Prof. Dr. Akkemik İstanbul'daki tüm ağaç türleri içinde çınarın oranının yüzde 35-40 olduğunu söylüyor ve bu, şehrin ağaç örtüsü için büyük bir risk anlamına geliyor.

Şehirlerde herhangi bir ağaç türünün oranının yüzde 20'yi geçmemesi tavsiye ediliyor. Bunun nedeniyse doğada genel olarak tür çeşitliliğinin dayanıklılığı artırması.

Prof. Dr. Akkemik, bulaşıcı hastalıklarla birlikte küresel ısınmaya karşı kentlerin dayanıklılığının artması için kuraklığa daha dayanıklı, daha az su isteyen ve farklı ağaç türlerinin çalışmalara dahil edilmesi gerektiğini söylüyor:

"Bu sayede aynı anda çok sayıda ağacı kaybetme riskiniz ortadan kalkar."

Bununla birlikte ağaçların genişliklerinin dikildikleri caddelerin genişlikleriyle uyumlu olması da önemli bir faktör.
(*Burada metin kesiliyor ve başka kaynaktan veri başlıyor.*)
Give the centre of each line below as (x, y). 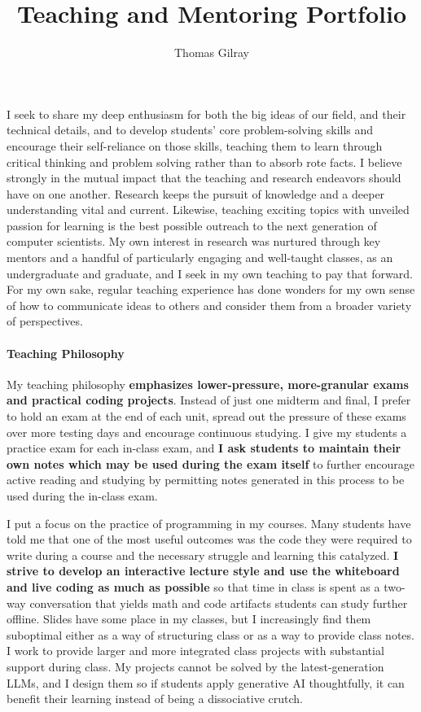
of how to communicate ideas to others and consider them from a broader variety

Bu şekilde ağaçların budama gibi insan müdahalelerine ihtiyacı azaltılabiliyor.

Kritik bir diğer adımsa, "ölen ağaçların hikayelerinin dikkatli bir şekilde dinlenmesi."

Prof. Dr. Akkemik ağaçların 40-50 yıllık tarihinin önemli bilgiler barındırdığını ve bunları bilmenin uzun ömürlü ağaçlar yetiştirmek için önemli olacağını söylüyor.